Last check to perform is to verify if it can be more than one diagnostic per image :

In [None]:
print('Nb of images with more than one diagnostic : ', 
        len(mdf[mdf['negative']+mdf['typical']+mdf['indeterminate']+mdf['atypical']>1]))

It seems that we have all we need to begin to plot some graphics.
<br>Let's add some informations : the diagnosis as categorical variable and the number of spot (understand boxes).

In [None]:
mdf['nbSpot'] = mdf['label'].apply(lambda lab: lab.count('opacity'))
mdf['diagnosis'] = mdf[['negative','typical','indeterminate','atypical']].idxmax(axis=1)

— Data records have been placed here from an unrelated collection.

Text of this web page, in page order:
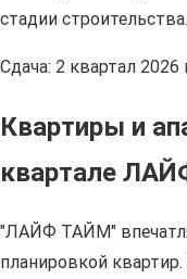
стадии строительства.
Сдача: 2 квартал 2026
Квартиры и
квартале
"ЛАЙФ ТАЙМ"
планировкой
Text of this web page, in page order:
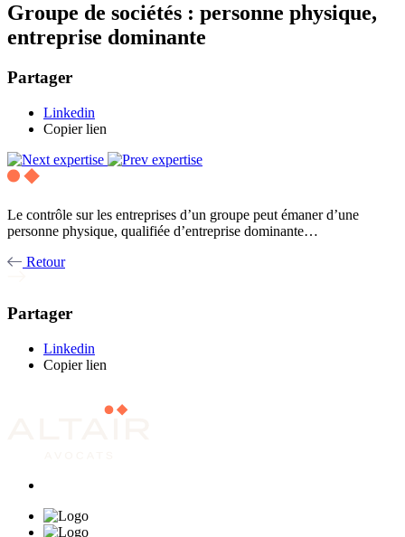
Groupe de sociétés : personne physique,
entreprise dominante
Partager
Linkedin
Copier lien
Le contrôle sur les entreprises d’un groupe peut émaner d’une
personne physique, qualifiée d’entreprise dominante…
Retour
Partager
Linkedin
Copier lien
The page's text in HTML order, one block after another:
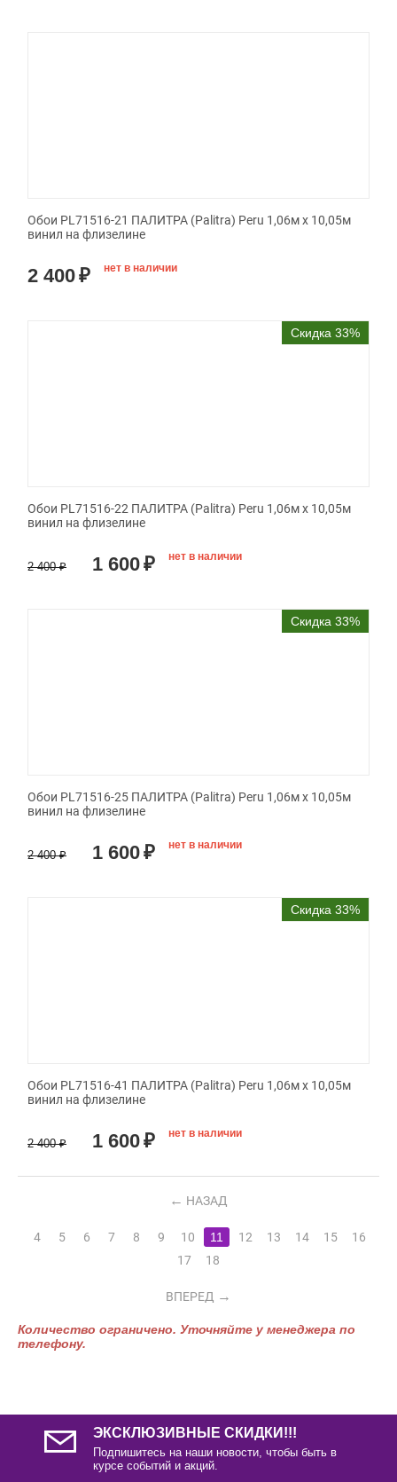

**Graphs serie 1 : Diagnosis repartition**

In [None]:
diagnosisColors = ['b','r','g','y']

plt.figure(figsize = (14, 6))

plt.suptitle('Diagnosis repartition')
plt.subplot(1, 2, 1)

sns.set();
ax=sns.countplot(x = mdf['diagnosis'].sort_values(), palette = diagnosisColors)

for p in ax.patches:
        ax.annotate('{}'.format(p.get_height()), 
                    (p.get_x()+0.2, p.get_height()+50))

plt.subplot(1, 2, 2)

mdf['diagnosis'].value_counts(normalize=True).sort_index().plot(kind='pie', 
                                                 colors = diagnosisColors, 
                                                 explode = [0.025, 0.025, 0.025, 0.2],
                                                 autopct = lambda x : str(round(x, 2)) + '%')

plt.show()



We can already see that the "typical" diagnosis represents almost half of the dataset. Conversely, the "atypical" diagnosis represents only 7.63%.

In [None]:
def plotDiagnosis(ax, text, color):
    ax=sns.countplot(x = mdf[mdf[text]==1].nbSpot, color=color)

    for p in ax.patches:
        ax.annotate('{}'.format(p.get_height()), 
                    (p.get_x()+0.2, p.get_height()+3))
    plt.ylabel('')
    plt.xlabel('nb ' + text + ' spots per image')
    
fig = plt.figure(figsize=(15,4))

plt.subplot(1, 3, 1)
plotDiagnosis(ax, 'atypical', diagnosisColors[0])

plt.subplot(1, 3, 2)
plotDiagnosis(ax, 'indeterminate', diagnosisColors[1])

plt.subplot(1, 3, 3)
plotDiagnosis(ax, 'typical', diagnosisColors[3])

plt.show()

"atypical" and "indeterminate" diagnosis follow more or less the same pattern: a majority of images have 1 single identified spot, then come the images with 2 spots.
For the "typical" diagnosis, on the other hand, the vast majority of images have 2 spots.